The lines to repeat run from the one containing "ままの姿を垣間見ることができるのです。この「猫の視" through the last line of the records below; repeat them exactly and give nothing more.
---------- Record extracts ----------
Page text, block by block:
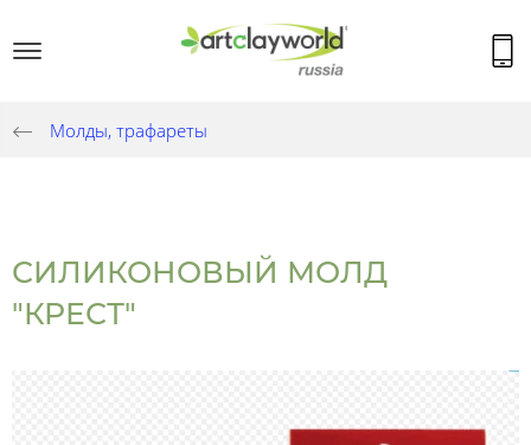
Молды, трафареты
СИЛИКОНОВЫЙ МОЛД
"КРЕСТ"
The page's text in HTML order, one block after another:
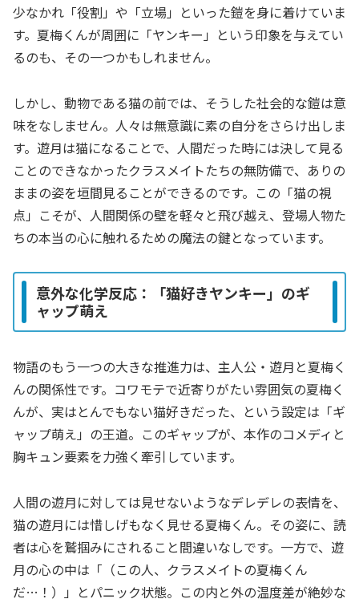
少なかれ「役割」や「立場」といった鎧を身に着けていま
す。夏梅くんが周囲に「ヤンキー」という印象を与えてい
るのも、その一つかもしれません。
しかし、動物である猫の前では、そうした社会的な鎧は意
味をなしません。人々は無意識に素の自分をさらけ出しま
す。遊月は猫になることで、人間だった時には決して見る
ことのできなかったクラスメイトたちの無防備で、ありの
ままの姿を垣間見ることができるのです。この「猫の視
点」こそが、人間関係の壁を軽々と飛び越え、登場人物た
ちの本当の心に触れるための魔法の鍵となっています。
意外な化学反応：「猫好きヤンキー」のギ
ャップ萌え
物語のもう一つの大きな推進力は、主人公・遊月と夏梅く
んの関係性です。コワモテで近寄りがたい雰囲気の夏梅く
んが、実はとんでもない猫好きだった、という設定は「ギ
ャップ萌え」の王道。このギャップが、本作のコメディと
胸キュン要素を力強く牽引しています。
人間の遊月に対しては見せないようなデレデレの表情を、
猫の遊月には惜しげもなく見せる夏梅くん。その姿に、読
者は心を鷲掴みにされること間違いなしです。一方で、遊
月の心の中は「（この人、クラスメイトの夏梅くん
だ…！）」とパニック状態。この内と外の温度差が絶妙な
----------
* _Result for this exercise_:
ままの姿を垣間見ることができるのです。この「猫の視
点」こそが、人間関係の壁を軽々と飛び越え、登場人物た
ちの本当の心に触れるための魔法の鍵となっています。
意外な化学反応：「猫好きヤンキー」のギ
ャップ萌え
物語のもう一つの大きな推進力は、主人公・遊月と夏梅く
んの関係性です。コワモテで近寄りがたい雰囲気の夏梅く
んが、実はとんでもない猫好きだった、という設定は「ギ
ャップ萌え」の王道。このギャップが、本作のコメディと
胸キュン要素を力強く牽引しています。
人間の遊月に対しては見せないようなデレデレの表情を、
猫の遊月には惜しげもなく見せる夏梅くん。その姿に、読
者は心を鷲掴みにされること間違いなしです。一方で、遊
月の心の中は「（この人、クラスメイトの夏梅くん
だ…！）」とパニック状態。この内と外の温度差が絶妙な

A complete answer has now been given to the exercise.